La recherche publique fut très déçue du gouvernement précédent : les crédits promis n'ont pas été alloués et la création de l'ANR est le plus souvent mal vue.
Mais Valérie Pécresse est peut-être celle qui pourra répondre à la question des crédits. Elle va travailler dans un milieu qui lui est déjà hostile : elle est de droite et deux des trois membres de son cabinet ont eu de grandes responsabilités à l'ANR. Ses marges de manoeuvres seront étroites, mais réelles. L'ANR sera pour elle une véritable arme pour transformer le mode de financement de la recherche, en donnant une priorité sur les projets à la mode anglo-saxonne.
Les crédits donc comme moyen de négociation : je vous donne votre
argent, mais je décide comment il sera utilisé : ce sera l'ANR qui le
répartira
. Il est aussi important de noter que Valérie Pécresse est, somme
toute, une proche de Nicolas Sarkozy. Ainsi contrairement à des parachutés de
gauche dans ce gouvernement[2], il est moins
probable qu'elle se retrouve avec des bâtons dans les roues.
Philippe Gillet est son directeur de cabinet. Directeur de l'École Normale
Supérieure de Lyon, normalien de la rue d'Ulm, on objecterait vite qu'il est
aussi mal placé que Valérie Pécresse pour comprendre l'université.
Heureusement, cela est faux. Les ENS sont des universités, un peu particuliers
certes, mais elles en sont. Je mets ici en avant le caractère profondément
pragmatique de M. Gillet. Lyon regroupe quatre facultés (Lyon I, Lyon II, Lyon
III et la faculté Catholique), deux ENS, plusieurs écoles d'ingénieurs, un IEP,
et d'autres écoles spécialisées. Elles sont toutes en train de se réunir sous
les nom de Université de Lyon
dont Philippe Gillet est un fervent
constructeur.
Philippe Gillet allie une profonde connaissance du système bureaucratique de la recherche et de l'enseignement publique en France à une belle carrière scientifique.[3] Gageons donc qu'il aide Valérie Pécresse, car mon sentiment est qu'elle en aura bien besoin.

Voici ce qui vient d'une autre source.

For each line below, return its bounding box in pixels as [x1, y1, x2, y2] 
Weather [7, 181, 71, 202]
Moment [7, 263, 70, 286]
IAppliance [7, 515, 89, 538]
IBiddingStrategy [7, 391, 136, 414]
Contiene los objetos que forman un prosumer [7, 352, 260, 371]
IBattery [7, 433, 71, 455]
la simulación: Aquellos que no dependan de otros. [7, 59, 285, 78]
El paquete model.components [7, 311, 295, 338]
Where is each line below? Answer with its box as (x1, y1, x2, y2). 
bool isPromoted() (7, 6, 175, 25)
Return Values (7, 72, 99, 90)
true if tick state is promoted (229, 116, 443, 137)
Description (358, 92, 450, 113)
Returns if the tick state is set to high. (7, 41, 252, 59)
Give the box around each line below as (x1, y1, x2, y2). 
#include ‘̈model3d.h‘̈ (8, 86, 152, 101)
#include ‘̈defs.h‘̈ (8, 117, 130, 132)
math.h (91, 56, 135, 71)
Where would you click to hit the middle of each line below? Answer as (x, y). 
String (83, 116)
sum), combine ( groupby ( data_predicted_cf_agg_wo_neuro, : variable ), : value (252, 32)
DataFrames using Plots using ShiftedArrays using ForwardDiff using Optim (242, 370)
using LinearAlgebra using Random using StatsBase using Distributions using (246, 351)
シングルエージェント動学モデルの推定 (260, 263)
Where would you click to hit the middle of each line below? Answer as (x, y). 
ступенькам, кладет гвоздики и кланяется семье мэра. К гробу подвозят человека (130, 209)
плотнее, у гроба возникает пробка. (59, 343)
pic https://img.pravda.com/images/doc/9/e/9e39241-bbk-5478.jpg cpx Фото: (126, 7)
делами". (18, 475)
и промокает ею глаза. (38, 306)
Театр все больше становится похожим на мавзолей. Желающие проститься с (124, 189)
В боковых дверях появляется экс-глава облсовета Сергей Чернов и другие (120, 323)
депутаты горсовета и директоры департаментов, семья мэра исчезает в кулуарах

Les deux autres membres de son cabinet me sont totalement inconnus. Une remarque : où sont passés les littéraires ? J'aurais bien aimé voir un philosophe par exemple...

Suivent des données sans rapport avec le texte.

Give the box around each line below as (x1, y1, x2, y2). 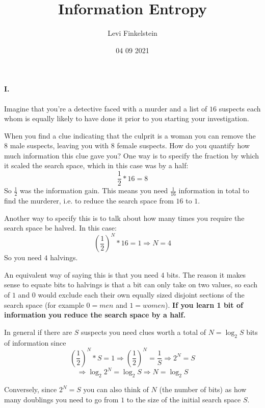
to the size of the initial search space (126, 394, 241, 404)
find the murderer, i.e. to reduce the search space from (4, 195, 174, 206)
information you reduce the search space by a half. (4, 309, 185, 320)
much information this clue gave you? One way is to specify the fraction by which (4, 150, 259, 161)
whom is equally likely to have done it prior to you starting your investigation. (4, 113, 249, 124)
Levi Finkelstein (108, 28, 157, 38)
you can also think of (83, 384, 149, 394)
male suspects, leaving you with (10, 140, 109, 151)
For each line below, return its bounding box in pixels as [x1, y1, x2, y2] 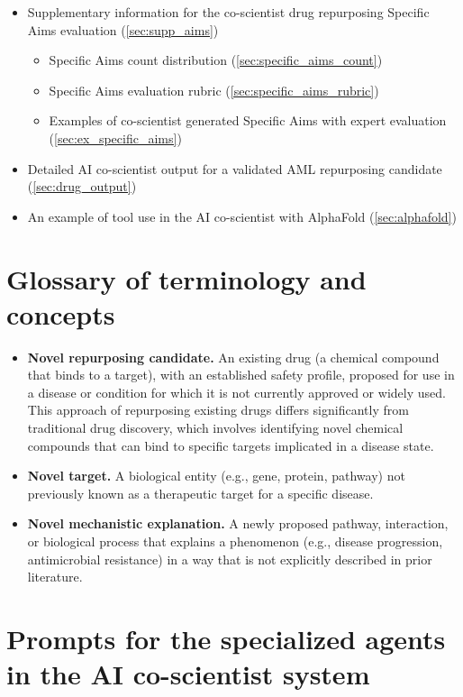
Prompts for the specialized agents [6, 619, 446, 656]
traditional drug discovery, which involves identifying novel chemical [27, 418, 404, 437]
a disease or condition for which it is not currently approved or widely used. [27, 382, 446, 401]
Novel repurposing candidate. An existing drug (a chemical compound [27, 347, 440, 366]
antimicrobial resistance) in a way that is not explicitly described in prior [27, 549, 432, 568]
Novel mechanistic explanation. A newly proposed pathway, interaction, [27, 514, 449, 533]
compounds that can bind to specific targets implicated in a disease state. [27, 436, 434, 454]
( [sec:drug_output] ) [27, 177, 137, 196]
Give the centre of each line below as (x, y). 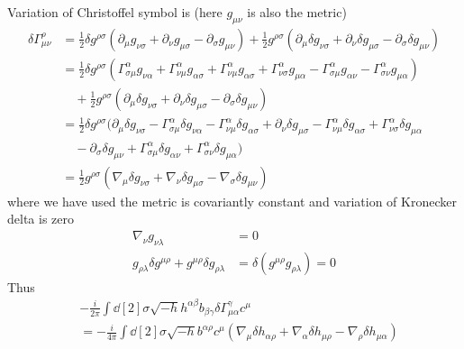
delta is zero (41, 219)
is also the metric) (297, 12)
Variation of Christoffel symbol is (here (115, 12)
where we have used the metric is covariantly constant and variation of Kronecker (232, 201)
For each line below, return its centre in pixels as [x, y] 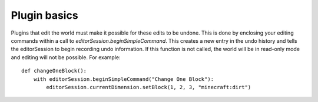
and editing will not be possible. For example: [66, 57]
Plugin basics [45, 15]
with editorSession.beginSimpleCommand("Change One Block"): [124, 79]
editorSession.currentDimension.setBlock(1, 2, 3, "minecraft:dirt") [149, 87]
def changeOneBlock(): [54, 71]

Je ne comprends toujours pas pourquoi elle occupe ce poste de ministre. J'apprécie assez la nomination de Philippe Gillet et regarde l'augmentation du pouvoir de l'ANR qui s'annonce avec suspicion. J'espère que les crédits supplémentaires seront octroyés intelligemment, en priorité pour donner aux laboratoires les moyens de fonctionner correctement et de réduire fortement la précarité des jeunes chercheurs. Avec ce gouvernement, l'élargissement des passerelles entre recherche publique et recherche privée est inéluctable. Ce n'est pas une mauvaise chose en soi, mais il faudra être très vigilant quant au rôle de la recherche fondamentale dans l'organisation qui est en train de dessiner.
Commentaires
Tiens, un géologue, un peu comme Claude Allègre non ? (qui est géophysicien je crois, mais ça sonne proche).
NB: je ne peux te laisser écrire cet infâme pléonasme qu'est voire -même- , je te prie de gommer ce "même" superflu.
(corrigé)
Il est vrai qu'ils ont tous les deux des domaines de recherche assez voisins. Allègre s'est transformé en homme politique provocateur. Il en vit maintenant. Gillet est encore un universitaire, même s'il a de plus en plus de charges administratives.